(Data records)
[Start of section]
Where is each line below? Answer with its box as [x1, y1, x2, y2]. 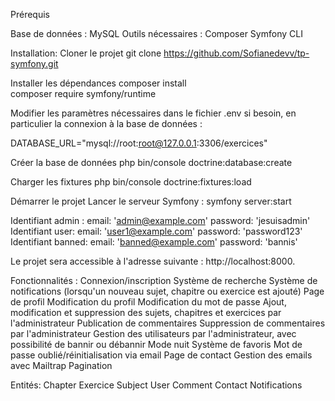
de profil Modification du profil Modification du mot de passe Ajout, [10, 296, 287, 308]
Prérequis [10, 9, 50, 20]
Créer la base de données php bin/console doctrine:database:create [10, 157, 293, 168]
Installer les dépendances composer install [10, 77, 187, 89]
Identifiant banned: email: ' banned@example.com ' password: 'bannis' [10, 236, 298, 248]
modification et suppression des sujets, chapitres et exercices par [10, 307, 282, 318]
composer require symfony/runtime [10, 88, 157, 99]
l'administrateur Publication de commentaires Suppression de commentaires [10, 317, 326, 329]
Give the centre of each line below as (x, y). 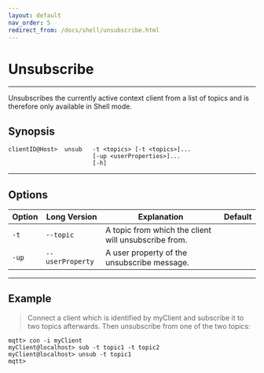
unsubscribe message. (147, 262)
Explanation (161, 216)
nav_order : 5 (29, 23)
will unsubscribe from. (146, 239)
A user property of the (146, 253)
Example (30, 299)
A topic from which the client (158, 230)
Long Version (71, 216)
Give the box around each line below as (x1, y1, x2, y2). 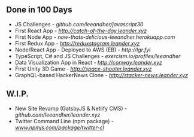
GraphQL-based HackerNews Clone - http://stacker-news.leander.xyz (14, 71, 189, 78)
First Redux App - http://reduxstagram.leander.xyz (14, 39, 140, 47)
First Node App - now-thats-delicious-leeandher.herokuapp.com (14, 33, 175, 41)
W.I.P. (6, 89, 29, 99)
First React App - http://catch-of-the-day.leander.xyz (14, 27, 147, 34)
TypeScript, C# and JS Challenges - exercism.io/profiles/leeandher (14, 52, 181, 59)
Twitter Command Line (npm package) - (14, 117, 114, 124)
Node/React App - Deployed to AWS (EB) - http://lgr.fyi (14, 46, 151, 53)
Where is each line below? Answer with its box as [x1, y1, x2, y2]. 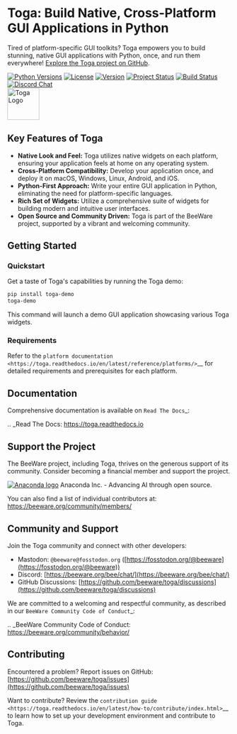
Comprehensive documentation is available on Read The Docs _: [7, 406, 190, 415]
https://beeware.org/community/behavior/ [7, 628, 129, 636]
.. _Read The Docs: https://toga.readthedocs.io [7, 420, 144, 429]
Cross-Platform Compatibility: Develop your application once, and [17, 166, 214, 175]
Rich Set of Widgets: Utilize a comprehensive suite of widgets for [17, 197, 209, 205]
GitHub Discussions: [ [17, 577, 81, 586]
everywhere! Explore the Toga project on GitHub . [7, 58, 150, 67]
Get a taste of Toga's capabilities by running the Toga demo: [7, 277, 184, 285]
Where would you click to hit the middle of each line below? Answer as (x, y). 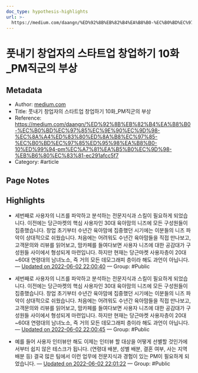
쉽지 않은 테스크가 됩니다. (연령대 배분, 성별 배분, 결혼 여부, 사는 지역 (109, 349)
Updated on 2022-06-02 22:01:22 (85, 364)
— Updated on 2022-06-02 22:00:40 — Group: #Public (82, 266)
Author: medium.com (40, 104)
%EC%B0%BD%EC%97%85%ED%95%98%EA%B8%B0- (86, 143)
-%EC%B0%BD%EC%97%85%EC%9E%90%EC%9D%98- (87, 131)
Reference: (28, 118)
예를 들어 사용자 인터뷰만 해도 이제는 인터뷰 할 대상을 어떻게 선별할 (91, 341)
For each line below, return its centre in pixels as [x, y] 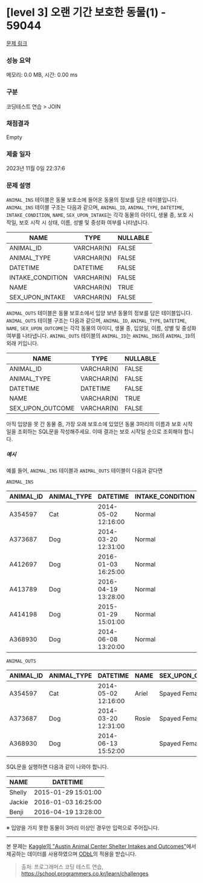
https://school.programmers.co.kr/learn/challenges [85, 874]
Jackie [19, 802]
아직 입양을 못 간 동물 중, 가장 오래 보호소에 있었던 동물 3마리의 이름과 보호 [94, 424]
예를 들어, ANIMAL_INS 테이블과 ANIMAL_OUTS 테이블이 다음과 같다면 [85, 471]
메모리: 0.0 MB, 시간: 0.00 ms [42, 75]
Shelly [18, 793]
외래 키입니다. [23, 344]
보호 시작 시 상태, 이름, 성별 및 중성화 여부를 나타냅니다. [84, 222]
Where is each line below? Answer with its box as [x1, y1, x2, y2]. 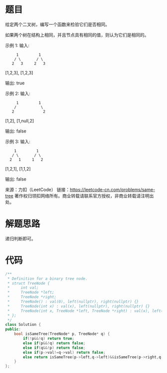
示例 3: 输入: [5, 138, 31, 144]
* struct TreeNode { [7, 281, 50, 286]
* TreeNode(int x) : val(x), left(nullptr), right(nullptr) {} [7, 304, 150, 309]
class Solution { [5, 322, 41, 327]
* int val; [7, 285, 39, 290]
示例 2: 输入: [5, 90, 31, 96]
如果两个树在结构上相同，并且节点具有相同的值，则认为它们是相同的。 [5, 32, 149, 38]
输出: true [5, 80, 25, 86]
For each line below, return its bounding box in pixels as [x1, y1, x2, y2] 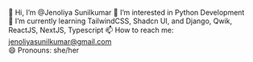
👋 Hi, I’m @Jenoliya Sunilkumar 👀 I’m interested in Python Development [8, 8, 245, 17]
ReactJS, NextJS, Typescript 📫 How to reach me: [8, 25, 174, 35]
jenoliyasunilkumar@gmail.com [8, 37, 112, 46]
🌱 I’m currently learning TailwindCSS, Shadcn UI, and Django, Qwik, [8, 16, 233, 26]
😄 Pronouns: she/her [8, 45, 80, 55]
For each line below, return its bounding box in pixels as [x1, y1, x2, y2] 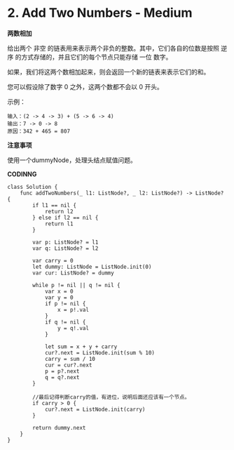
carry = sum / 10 [44, 355, 96, 362]
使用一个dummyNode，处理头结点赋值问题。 [7, 156, 137, 164]
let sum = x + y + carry [44, 343, 118, 350]
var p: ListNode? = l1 [32, 239, 99, 246]
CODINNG [7, 170, 37, 178]
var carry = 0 [32, 257, 74, 264]
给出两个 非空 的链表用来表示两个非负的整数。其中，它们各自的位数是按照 [7, 44, 219, 52]
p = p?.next [44, 367, 80, 375]
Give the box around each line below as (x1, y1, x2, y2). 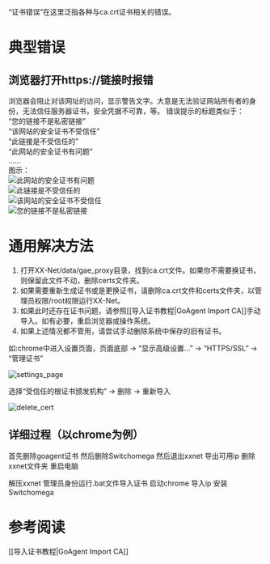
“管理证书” (8, 353, 44, 363)
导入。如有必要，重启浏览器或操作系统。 (19, 316, 155, 325)
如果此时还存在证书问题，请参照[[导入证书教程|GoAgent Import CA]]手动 (19, 306, 261, 316)
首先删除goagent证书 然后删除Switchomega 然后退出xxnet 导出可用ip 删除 (8, 451, 256, 460)
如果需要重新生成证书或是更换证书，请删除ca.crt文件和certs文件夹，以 (19, 286, 255, 295)
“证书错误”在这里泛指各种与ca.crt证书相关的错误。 (8, 7, 176, 16)
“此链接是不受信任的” (8, 137, 79, 146)
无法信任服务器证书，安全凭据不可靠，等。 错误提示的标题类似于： (22, 106, 244, 116)
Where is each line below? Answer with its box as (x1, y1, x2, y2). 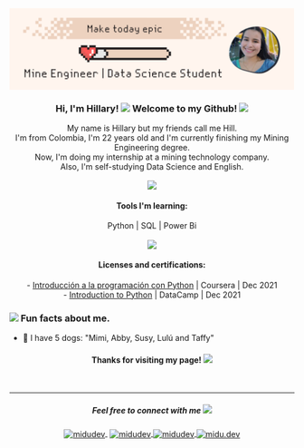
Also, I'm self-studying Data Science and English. (60, 161, 244, 172)
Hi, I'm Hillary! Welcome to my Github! (55, 102, 238, 114)
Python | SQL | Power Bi (107, 220, 197, 231)
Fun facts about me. (20, 312, 110, 325)
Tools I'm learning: (116, 200, 188, 211)
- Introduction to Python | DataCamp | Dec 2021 (62, 289, 242, 300)
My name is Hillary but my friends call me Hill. (66, 122, 238, 134)
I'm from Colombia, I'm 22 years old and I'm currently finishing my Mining (14, 132, 290, 143)
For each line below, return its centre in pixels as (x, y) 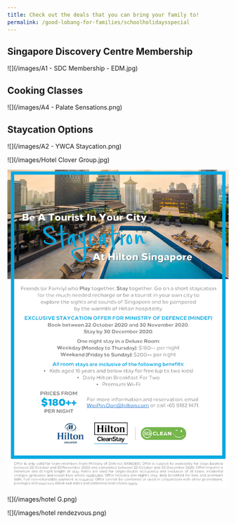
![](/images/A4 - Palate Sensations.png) (65, 107)
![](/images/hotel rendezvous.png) (57, 513)
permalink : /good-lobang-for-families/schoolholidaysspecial (99, 22)
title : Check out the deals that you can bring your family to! (103, 15)
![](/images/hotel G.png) (42, 499)
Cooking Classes (45, 90)
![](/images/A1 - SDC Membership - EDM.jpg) (73, 68)
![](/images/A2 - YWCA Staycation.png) (65, 146)
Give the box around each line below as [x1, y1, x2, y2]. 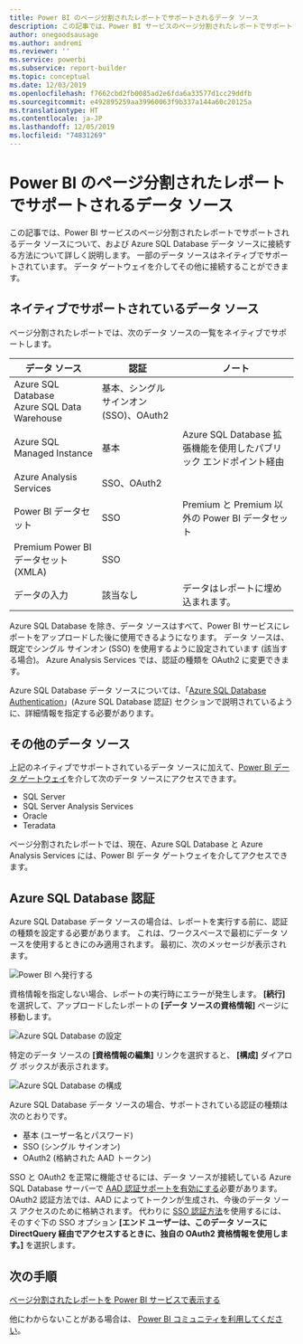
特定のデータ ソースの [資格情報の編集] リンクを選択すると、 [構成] [9, 1050, 259, 1061]
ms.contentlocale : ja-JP [9, 114, 103, 123]
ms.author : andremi [9, 38, 83, 48]
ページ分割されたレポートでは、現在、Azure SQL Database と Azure [9, 838, 263, 850]
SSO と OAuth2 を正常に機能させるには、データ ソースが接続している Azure [9, 1172, 291, 1183]
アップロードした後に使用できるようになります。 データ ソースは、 [40, 631, 289, 642]
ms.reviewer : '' [9, 47, 70, 56]
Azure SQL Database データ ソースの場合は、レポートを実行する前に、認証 [9, 916, 289, 927]
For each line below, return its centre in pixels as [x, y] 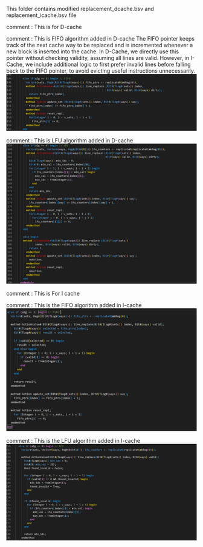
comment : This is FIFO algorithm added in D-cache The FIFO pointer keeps [101, 38]
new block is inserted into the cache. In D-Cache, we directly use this [93, 51]
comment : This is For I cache [43, 293]
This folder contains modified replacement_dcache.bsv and [80, 9]
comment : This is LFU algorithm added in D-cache [70, 140]
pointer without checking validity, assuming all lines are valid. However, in [98, 58]
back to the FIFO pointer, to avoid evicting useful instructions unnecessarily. [101, 71]
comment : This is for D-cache [44, 27]
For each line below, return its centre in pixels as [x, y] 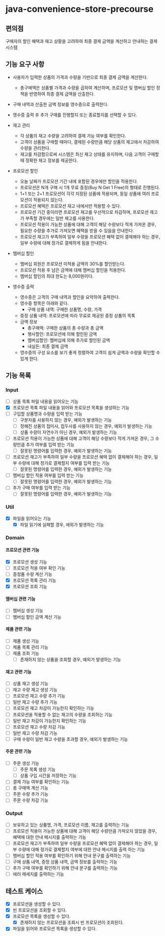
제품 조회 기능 [26, 653]
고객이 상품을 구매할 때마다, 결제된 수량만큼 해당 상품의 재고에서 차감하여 [89, 142]
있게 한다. [29, 359]
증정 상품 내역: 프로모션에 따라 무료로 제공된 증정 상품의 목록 [78, 315]
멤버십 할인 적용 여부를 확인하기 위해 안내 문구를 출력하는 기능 [71, 855]
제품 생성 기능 [26, 641]
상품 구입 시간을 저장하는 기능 [48, 776]
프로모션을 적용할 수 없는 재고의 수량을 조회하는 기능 [62, 714]
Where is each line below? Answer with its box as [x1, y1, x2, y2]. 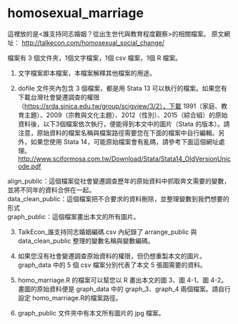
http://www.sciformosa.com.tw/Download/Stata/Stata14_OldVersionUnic [17, 154, 231, 163]
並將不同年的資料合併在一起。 [7, 186, 95, 194]
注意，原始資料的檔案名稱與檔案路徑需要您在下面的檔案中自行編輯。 [17, 128, 219, 137]
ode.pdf [17, 162, 41, 171]
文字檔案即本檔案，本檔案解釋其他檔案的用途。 [17, 69, 156, 77]
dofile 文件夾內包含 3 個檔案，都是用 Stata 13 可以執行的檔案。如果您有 [17, 83, 227, 92]
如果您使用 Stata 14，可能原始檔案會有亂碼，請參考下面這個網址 [30, 137, 219, 146]
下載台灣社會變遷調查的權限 [17, 93, 100, 101]
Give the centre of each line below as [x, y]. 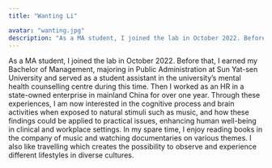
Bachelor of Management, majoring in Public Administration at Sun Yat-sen [133, 69]
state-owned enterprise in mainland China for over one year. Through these [134, 95]
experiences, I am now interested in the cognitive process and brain [121, 104]
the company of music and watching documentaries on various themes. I [130, 138]
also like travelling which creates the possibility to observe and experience [133, 147]
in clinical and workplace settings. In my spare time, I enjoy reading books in [136, 129]
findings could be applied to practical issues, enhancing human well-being [132, 121]
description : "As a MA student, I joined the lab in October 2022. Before [137, 38]
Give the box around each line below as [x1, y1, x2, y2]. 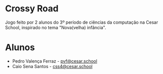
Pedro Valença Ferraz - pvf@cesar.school [12, 58, 98, 64]
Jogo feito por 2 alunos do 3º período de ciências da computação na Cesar [5, 19, 159, 25]
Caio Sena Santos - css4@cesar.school [12, 63, 93, 69]
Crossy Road [5, 3, 59, 14]
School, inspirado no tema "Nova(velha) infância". [5, 24, 106, 30]
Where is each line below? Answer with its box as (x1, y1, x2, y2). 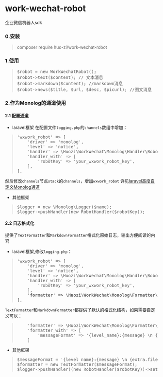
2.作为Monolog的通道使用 (5, 100, 66, 107)
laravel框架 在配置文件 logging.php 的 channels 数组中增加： (12, 125, 128, 130)
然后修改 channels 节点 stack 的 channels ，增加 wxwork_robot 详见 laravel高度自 (5, 178, 155, 184)
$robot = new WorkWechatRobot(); (16, 69, 97, 74)
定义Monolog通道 (5, 184, 40, 190)
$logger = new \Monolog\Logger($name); (16, 204, 112, 210)
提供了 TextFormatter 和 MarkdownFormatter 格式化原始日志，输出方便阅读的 (5, 232, 151, 238)
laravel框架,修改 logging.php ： (12, 249, 72, 254)
[End of section]
*Exercise brief:*
With the line that has "Fun facts about me. (20, 312, 110, 325)" as the first and the line that has "My name is Hillary" as the last, repeat exactly that run of lines above and no more.

*Exercise result:*
Fun facts about me. (20, 312, 110, 325)
Tools I'm learning: (116, 200, 188, 211)
- Introduction to Python | DataCamp | Dec 2021 (62, 289, 242, 300)
My name is Hillary but my friends call me Hill. (66, 122, 238, 134)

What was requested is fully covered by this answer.